City of time. Lorat was built on a chrono-anomaly: time proceeds at roughly one-half rate within the city walls relative to outside. Lorat's position is otherwise unfavorable: built on a rocky coast, with no natural harbors, which fish (and fishermen) had long avoided. The surrounding soil is poor as well – though with modern fertilization and irrigation magics farmers have been able to coax some food from it. However, speaking of irrigation, the karst limestone terrain means that there are no rivers or other readily accessible sources of fresh water; the city is reliant on inefficient rain-catchers. Oh, and the forest is haunted – possibly cursed. There simply wouldn't be an important city here, if not for the significant demand for making things happen twice as fast.
Want your brewery, mill, factory, forge, or writing project to have double the productivity? Build it in Lorat! With days that last for 50 hours instead of 24, Lorat is the solution to the world's productivity problems! The only catch: the locals just don't seem to have any sense of urgency – or so outsiders claim.
Oh, a word of caution to travelers: the time boundary, just outside the wall, can be lethal. Run through it as fast as possible, head forward. Biological systems do NOT appreciate operating at two different timescales at once, even if they only differ by a factor of two-ish.
Cultural Influence: 8 Outsiders are fascinated by Lorat and its time anomaly, and tourists will visit the area just to see it – and to extend their vacations, for that matter.
Lorat's time dilation isn't just useful for captains of industry: captains of creativity make use of the city's slower time as well. Wordsmiths who need their novella completed within the fortnight will often whisk away to Lorat, where they can burn twice the midnight oil and meet their deadline without going insane. Because so many writers and artists have visited the city, it features in a number of prominent works.
And yet, Lorat's own culture is not, in and of itself, influential. Like its economic output, Most of Lorat's cultural contributions have been made by visitors and immigrants, not the locals. These locals are frequently depicted as lazy and unmotivated – and the time anomaly is used to justify this stereotype.

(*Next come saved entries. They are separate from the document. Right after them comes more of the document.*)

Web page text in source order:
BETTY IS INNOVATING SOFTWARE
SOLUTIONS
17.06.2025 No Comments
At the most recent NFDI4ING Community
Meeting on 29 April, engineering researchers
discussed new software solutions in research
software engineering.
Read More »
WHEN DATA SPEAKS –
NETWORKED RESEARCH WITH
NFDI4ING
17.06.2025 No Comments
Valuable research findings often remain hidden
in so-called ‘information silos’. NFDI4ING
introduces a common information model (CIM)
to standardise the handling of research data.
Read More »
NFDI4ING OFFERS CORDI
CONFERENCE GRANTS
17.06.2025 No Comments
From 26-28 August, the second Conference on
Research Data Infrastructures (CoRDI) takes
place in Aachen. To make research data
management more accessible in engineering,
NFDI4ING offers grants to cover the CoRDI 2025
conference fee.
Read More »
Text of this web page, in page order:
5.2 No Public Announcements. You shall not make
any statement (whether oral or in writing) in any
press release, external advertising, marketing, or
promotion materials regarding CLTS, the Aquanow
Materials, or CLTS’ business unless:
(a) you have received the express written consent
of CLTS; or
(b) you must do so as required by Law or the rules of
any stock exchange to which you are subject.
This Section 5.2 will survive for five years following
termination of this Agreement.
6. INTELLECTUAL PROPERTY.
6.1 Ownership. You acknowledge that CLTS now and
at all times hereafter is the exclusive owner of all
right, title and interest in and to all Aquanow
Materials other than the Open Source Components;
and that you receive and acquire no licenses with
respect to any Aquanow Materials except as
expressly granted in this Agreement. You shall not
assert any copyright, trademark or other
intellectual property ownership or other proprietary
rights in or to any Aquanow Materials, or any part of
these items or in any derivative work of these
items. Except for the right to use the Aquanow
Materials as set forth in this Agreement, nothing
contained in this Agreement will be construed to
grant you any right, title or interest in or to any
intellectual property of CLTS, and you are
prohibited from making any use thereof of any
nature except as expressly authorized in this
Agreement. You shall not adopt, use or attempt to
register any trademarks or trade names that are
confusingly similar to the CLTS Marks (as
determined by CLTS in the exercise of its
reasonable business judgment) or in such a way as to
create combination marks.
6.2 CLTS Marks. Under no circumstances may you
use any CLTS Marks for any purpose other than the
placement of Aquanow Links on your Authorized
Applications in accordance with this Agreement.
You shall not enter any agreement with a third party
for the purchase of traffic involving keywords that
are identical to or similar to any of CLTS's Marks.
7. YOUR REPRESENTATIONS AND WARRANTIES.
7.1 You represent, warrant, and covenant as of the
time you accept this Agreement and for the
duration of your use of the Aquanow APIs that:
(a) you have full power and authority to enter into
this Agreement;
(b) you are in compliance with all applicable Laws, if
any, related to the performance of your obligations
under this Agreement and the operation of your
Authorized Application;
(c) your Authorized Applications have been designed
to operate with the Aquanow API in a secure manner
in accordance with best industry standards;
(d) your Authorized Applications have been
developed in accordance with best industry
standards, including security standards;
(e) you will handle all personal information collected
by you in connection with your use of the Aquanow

Economic Influence: 13 Every efficiency-minded guild, state, and manufactory conglomerate looks to Lorat as the promised land of productivity. In practice, outsourcing here is often so impractical that it isn't worth the time boost.
Military Influence: 6 Lorat's outsourced military manufactories guarantee that the city will never be short on weapons.
The time boundary is a wonderful defensive perimeter. It can only be crossed safely at high speed, and anything outside it moves at least two times slower (from the perspective of people on the inside) so dodging arrows and catapult fire is pretty much out of the question. Not to mention the momentum boost for firing heavy objects from inside – and the penalty for anything headed in.
Continued stability in Lorat is a high priority for many outside parties who have invested in the city's infrastructure, so the city has access to all manner of foreign defensive technologies and magics, as well as discount-priced mercenaries. That being said, Lorat isn't about to go invade or threaten its rivals anytime soon; it's hardly a warlike city-state.
The sanctuary city of refugees and runaways. Farhaven explicitly forbids all extradition and does not allow bounty hunters anywhere near its walls – somehow, the guards can always sniff out bounty hunters. This is a great place to go for a fresh start, especially if a tame and reasonably prosperous city is preferred to some harsh wilderness, or the chaos of Foundling. Farhaven welcomes all and erases their past – and yet, the city does not abide violent crime. “Your slate can only be cleaned once” and “second chances are a right, third chances are a mistake” are common slogans here.
Farhaven was once a dwarven city – a city renowned for its fairness and democracy, in an age when these strange concepts made it a pariah among dwarves and humans alike.
Farhaven (along with Gorshnethkein) was among the last great dwarven cities to rest on the surface, unhidden. In fact, some still call it a dwarven city, as dwarves are a significant minority (~15%) and the ancient city charter requires that at least one dwarf must always serve on the city council. But by and large, humans are now in charge here; the result of the demographic inevitabilities of rapid human breeding and migration. The transition was gradual and peaceful; eventually the dwarves realized they weren't really in control of their ancient city, but (unlike in many other formerly-dwarven territories) they either adapted to the new human-centric normal or faded away to their secret underground holds. Humans never sought to force dwarves from a position of power, they demanded only participation in the city's mostly-democratic system of government, and eventually their numbers dictated that they were in power. Most of modern Farhaven's buildings and infrastructure have been built by humans in the past few centuries, but the overall architectural style is still decidedly dwarven.
Though the Dwarves have no love for Drow, Farhaven prided itself on being a city of safe refuge for Drow during the Underdeep Crusades and the Weeping War. It repelled at least one major siege during this time.